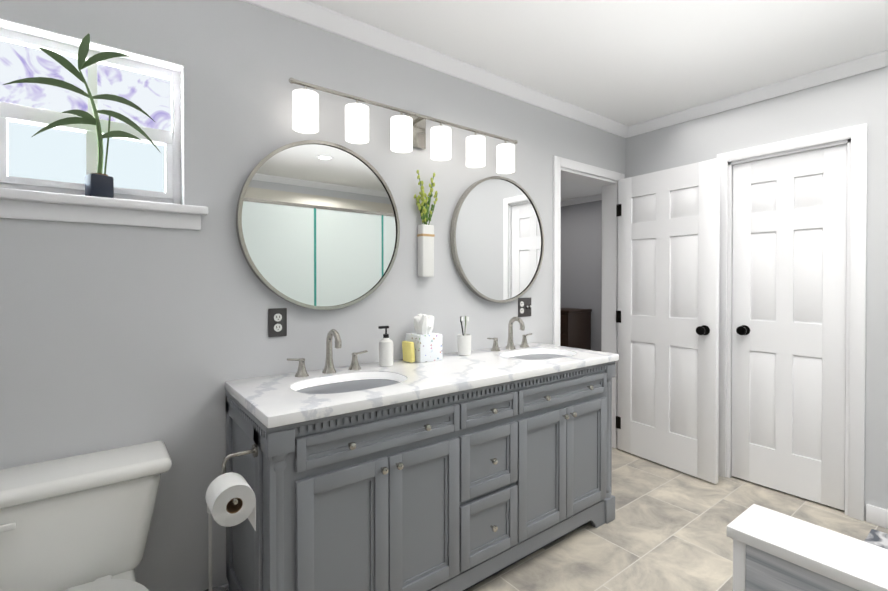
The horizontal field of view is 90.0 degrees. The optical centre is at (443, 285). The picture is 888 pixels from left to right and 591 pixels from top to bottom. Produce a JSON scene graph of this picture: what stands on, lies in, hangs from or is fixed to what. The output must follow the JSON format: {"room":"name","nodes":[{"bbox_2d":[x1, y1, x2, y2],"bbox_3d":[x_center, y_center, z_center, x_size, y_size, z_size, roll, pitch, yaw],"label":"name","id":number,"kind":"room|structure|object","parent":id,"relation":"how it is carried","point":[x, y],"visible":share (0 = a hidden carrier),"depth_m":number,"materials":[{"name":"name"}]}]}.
{"room":"bathroom","nodes":[
{"label":"bathroom","id":0,"kind":"room"},
{"bbox_2d":[0,0,625,590],"bbox_3d":[-0.170,0.033,2.327,4.130,2.450,0.125,0,1,-37],"label":"wall","id":1,"kind":"structure","parent":0,"point":[116,336],"depth_m":1.70,"materials":[{"name":"grey paint"}]},
{"bbox_2d":[0,18,184,204],"bbox_3d":[-1.210,-0.551,1.529,0.535,0.520,0.124,0,1,-37],"label":"window","id":2,"kind":"structure","parent":1,"relation":"in","point":[62,159],"depth_m":1.53,"materials":[{"name":"white"}]},
{"bbox_2d":[0,188,207,229],"bbox_3d":[-1.176,-0.248,1.487,0.675,0.085,0.115,0,1,-37],"label":"window sill","id":3,"kind":"structure","parent":1,"relation":"attached to","point":[28,204],"depth_m":1.47,"materials":[{"name":"white wood"}]},
{"bbox_2d":[3,33,160,197],"bbox_3d":[-1.176,-0.549,1.469,0.400,0.516,0.115,0,1,-37],"label":"potted plant","id":4,"kind":"object","parent":3,"relation":"on","point":[98,184],"visible":0.96,"depth_m":1.48,"materials":[{"name":"leaf"},{"name":"black ceramic"}]},
{"bbox_2d":[219,583,228,590],"bbox_3d":[-0.463,1.213,2.019,2.970,0.095,0.023,0,1,-37],"label":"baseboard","id":5,"kind":"structure","parent":1,"relation":"attached to","point":[226,586],"depth_m":1.73,"materials":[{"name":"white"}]},
{"bbox_2d":[268,308,286,336],"bbox_3d":[-0.690,0.155,1.844,0.075,0.118,0.010,0,1,-37],"label":"electrical outlet","id":6,"kind":"object","parent":1,"relation":"attached to","point":[277,322],"visible":1,"depth_m":1.84,"materials":[{"name":"grey"}]},
{"bbox_2d":[236,140,399,309],"bbox_3d":[-0.517,-0.259,1.955,0.734,0.734,0.034,0,1,-37],"label":"mirror","id":7,"kind":"object","parent":1,"relation":"attached to","point":[317,224],"visible":1,"depth_m":1.92,"materials":[{"name":"silver metal"}]},
{"bbox_2d":[289,77,517,173],"bbox_3d":[-0.108,-0.755,2.202,1.323,0.222,0.135,0,1,-37],"label":"light bar","id":8,"kind":"object","parent":1,"relation":"attached to","point":[408,131],"visible":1,"depth_m":2.07,"materials":[{"name":"white glass"}]},
{"bbox_2d":[414,170,437,276],"bbox_3d":[-0.091,-0.310,2.260,0.143,0.536,0.069,0,1,-37],"label":"vase","id":9,"kind":"object","parent":1,"relation":"attached to","point":[425,235],"visible":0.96,"depth_m":2.25,"materials":[{"name":"white ceramic"}]},
{"bbox_2d":[241,0,631,137],"bbox_3d":[-0.114,-1.161,2.243,3.880,0.062,0.062,0,1,-37],"label":"crown molding","id":10,"kind":"structure","parent":1,"relation":"attached to","point":[321,17],"depth_m":2.24,"materials":[{"name":"white wood"}]},
{"bbox_2d":[450,176,543,302],"bbox_3d":[0.333,-0.265,2.604,0.734,0.734,0.034,0,1,-37],"label":"mirror","id":11,"kind":"object","parent":1,"relation":"attached to","point":[497,239],"visible":1,"depth_m":2.57,"materials":[{"name":"silver metal"}]},
{"bbox_2d":[518,298,530,316],"bbox_3d":[0.506,0.137,2.753,0.118,0.118,0.019,0,1,-37],"label":"electrical outlet","id":12,"kind":"object","parent":1,"relation":"attached to","point":[524,307],"visible":1,"depth_m":2.75,"materials":[{"name":"grey"}]},
{"bbox_2d":[553,156,624,447],"bbox_3d":[1.010,0.199,3.230,0.834,2.102,0.157,0,1,-37],"label":"door frame","id":13,"kind":"structure","parent":1,"relation":"attached to","point":[609,325],"depth_m":3.39,"materials":[{"name":"white wood"}]},
{"bbox_2d":[616,158,719,483],"bbox_3d":[1.516,0.225,3.072,0.167,2.030,0.715,0,1,-33],"label":"entry door","id":14,"kind":"structure","parent":1,"relation":"in","point":[667,316],"depth_m":3.01,"materials":[{"name":"white wood"}]},
{"bbox_2d":[560,200,601,351],"bbox_3d":[1.806,-0.001,6.543,0.100,2.450,4.175,0,1,-37],"label":"wall","id":15,"kind":"structure","parent":0,"point":[581,260],"depth_m":6.20,"materials":[{"name":"grey paint"}]},
{"bbox_2d":[561,194,601,206],"bbox_3d":[1.769,-1.191,6.442,0.070,0.070,4.075,0,1,-37],"label":"crown molding","id":16,"kind":"structure","parent":15,"relation":"attached to","point":[592,198],"depth_m":6.21,"materials":[{"name":"white wood"}]},
{"bbox_2d":[307,0,887,200],"bbox_3d":[0.442,-1.250,3.257,6.245,0.100,7.725,0,1,-37],"label":"ceiling","id":17,"kind":"structure","parent":0,"point":[629,62],"depth_m":2.17,"materials":[{"name":"white paint"}]},
{"bbox_2d":[466,447,887,590],"bbox_3d":[1.187,1.317,1.220,4.930,0.100,3.550,0,1,-37],"label":"floor","id":18,"kind":"structure","parent":0,"point":[665,529],"depth_m":2.22,"materials":[{"name":"tile"}]},
{"bbox_2d":[0,441,171,590],"bbox_3d":[-0.982,0.912,1.165,0.495,0.713,0.736,0,1,-37],"label":"toilet","id":19,"kind":"object","parent":18,"relation":"on","point":[82,522],"visible":1,"depth_m":1.31,"materials":[{"name":"white ceramic"}]},
{"bbox_2d":[204,505,227,590],"bbox_3d":[-0.855,1.024,1.626,0.124,0.478,0.124,0,1,-37],"label":"toilet brush","id":20,"kind":"object","parent":18,"relation":"on","point":[210,552],"visible":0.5,"depth_m":1.62,"materials":[{"name":"white"}]},
{"bbox_2d":[205,357,618,590],"bbox_3d":[-0.011,0.833,1.995,1.951,0.856,0.594,0,1,-37],"label":"bathroom vanity","id":21,"kind":"object","parent":18,"relation":"on","point":[455,471],"depth_m":1.63,"materials":[{"name":"grey wood"}]},
{"bbox_2d":[225,343,618,424],"bbox_3d":[0.041,0.388,2.045,1.810,0.035,0.576,0,1,-37],"label":"countertop","id":22,"kind":"structure","parent":21,"relation":"on","point":[272,397],"depth_m":1.75,"materials":[{"name":"white stone"}]},
{"bbox_2d":[287,329,367,376],"bbox_3d":[-0.464,0.278,1.858,0.358,0.188,0.135,0,1,-37],"label":"faucet","id":23,"kind":"object","parent":22,"relation":"on","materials":[{"name":"silver metal"}]},
{"bbox_2d":[289,369,408,396],"bbox_3d":[-0.360,0.445,1.723,0.456,0.137,0.318,0,1,-37],"label":"sink","id":24,"kind":"object","parent":22,"relation":"in","point":[315,385],"depth_m":1.83,"materials":[{"name":"white ceramic"}]},
{"bbox_2d":[378,326,392,366],"bbox_3d":[-0.267,0.278,2.032,0.070,0.183,0.066,0,1,-37],"label":"soap dispenser","id":25,"kind":"object","parent":22,"relation":"on","point":[385,351],"visible":1,"depth_m":2.01,"materials":[{"name":"white plastic"}]},
{"bbox_2d":[402,341,414,362],"bbox_3d":[-0.170,0.318,2.125,0.031,0.099,0.070,0,1,-43],"label":"sponge","id":26,"kind":"object","parent":22,"relation":"on","point":[408,351],"visible":1,"depth_m":2.11,"materials":[{"name":"yellow"}]},
{"bbox_2d":[406,314,441,362],"bbox_3d":[-0.099,0.254,2.189,0.132,0.227,0.132,0,1,-37],"label":"tissue box","id":27,"kind":"object","parent":22,"relation":"on","point":[427,343],"visible":0.94,"depth_m":2.15,"materials":[{"name":"white cardboard"}]},
{"bbox_2d":[457,316,470,355],"bbox_3d":[0.107,0.266,2.337,0.074,0.202,0.074,0,1,-37],"label":"toothbrush cup","id":28,"kind":"object","parent":22,"relation":"on","point":[464,343],"visible":1,"depth_m":2.31,"materials":[{"name":"white ceramic"}]},
{"bbox_2d":[487,317,532,352],"bbox_3d":[0.406,0.272,2.522,0.358,0.188,0.135,0,1,-37],"label":"faucet","id":29,"kind":"object","parent":22,"relation":"on","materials":[{"name":"silver metal"}]},
{"bbox_2d":[505,349,572,360],"bbox_3d":[0.510,0.440,2.387,0.456,0.137,0.318,0,1,-37],"label":"sink","id":30,"kind":"object","parent":22,"relation":"in","point":[529,354],"depth_m":2.52,"materials":[{"name":"white ceramic"}]},
{"bbox_2d":[727,504,887,590],"bbox_3d":[1.320,1.017,1.056,0.235,0.499,1.083,0,1,-37],"label":"bathtub surround","id":31,"kind":"object","parent":18,"relation":"on","point":[773,550],"visible":1,"depth_m":1.32,"materials":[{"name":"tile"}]},
{"bbox_2d":[864,529,887,548],"bbox_3d":[2.132,1.257,1.645,0.860,0.012,0.930,0,1,-37],"label":"bath rug","id":32,"kind":"object","parent":18,"relation":"on","point":[877,538],"visible":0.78,"depth_m":2.19,"materials":[{"name":"grey fabric"}]},
{"bbox_2d":[626,66,887,520],"bbox_3d":[2.499,0.034,2.132,0.125,2.450,3.424,0,1,-37],"label":"wall","id":33,"kind":"structure","parent":0,"point":[858,99],"depth_m":2.39,"materials":[{"name":"grey paint"}]},
{"bbox_2d":[629,50,887,135],"bbox_3d":[2.386,-1.160,2.116,0.062,0.062,3.120,0,1,-37],"label":"crown molding","id":34,"kind":"structure","parent":33,"relation":"attached to","point":[878,60],"depth_m":2.66,"materials":[{"name":"white wood"}]},
{"bbox_2d":[731,144,846,510],"bbox_3d":[2.027,0.234,2.652,0.101,2.018,0.556,0,1,-37],"label":"closet door","id":35,"kind":"structure","parent":33,"relation":"in","point":[789,317],"depth_m":2.63,"materials":[{"name":"white wood"}]},
{"bbox_2d":[717,124,866,520],"bbox_3d":[2.069,0.199,2.683,0.141,2.112,0.724,0,1,-37],"label":"door frame","id":36,"kind":"structure","parent":33,"relation":"attached to","point":[854,138],"depth_m":2.42,"materials":[{"name":"white wood"}]},
{"bbox_2d":[866,504,887,528],"bbox_3d":[2.814,1.216,1.608,0.023,0.095,1.885,0,1,-37],"label":"baseboard","id":37,"kind":"structure","parent":33,"relation":"attached to","point":[877,516],"depth_m":2.32,"materials":[{"name":"white wood"}]},
{"bbox_3d":[0.287,1.282,5.330,3.800,0.102,4.075,0,1,-37],"label":"floor","id":38,"kind":"structure","parent":0,"visible":0},
{"bbox_2d":[560,307,591,349],"bbox_3d":[1.364,0.774,6.573,0.534,0.892,1.540,0,1,-37],"label":"dresser","id":39,"kind":"object","parent":38,"relation":"on","point":[575,327],"visible":0.19,"depth_m":5.94,"materials":[{"name":"black wood"}]}
]}

## PROBLEM STATEMENT
Using the material above, gather every line that includes "bathroom".

## WRITTEN RESPONSE
{"room":"bathroom","nodes":[
{"label":"bathroom","id":0,"kind":"room"},
{"bbox_2d":[205,357,618,590],"bbox_3d":[-0.011,0.833,1.995,1.951,0.856,0.594,0,1,-37],"label":"bathroom vanity","id":21,"kind":"object","parent":18,"relation":"on","point":[455,471],"depth_m":1.63,"materials":[{"name":"grey wood"}]},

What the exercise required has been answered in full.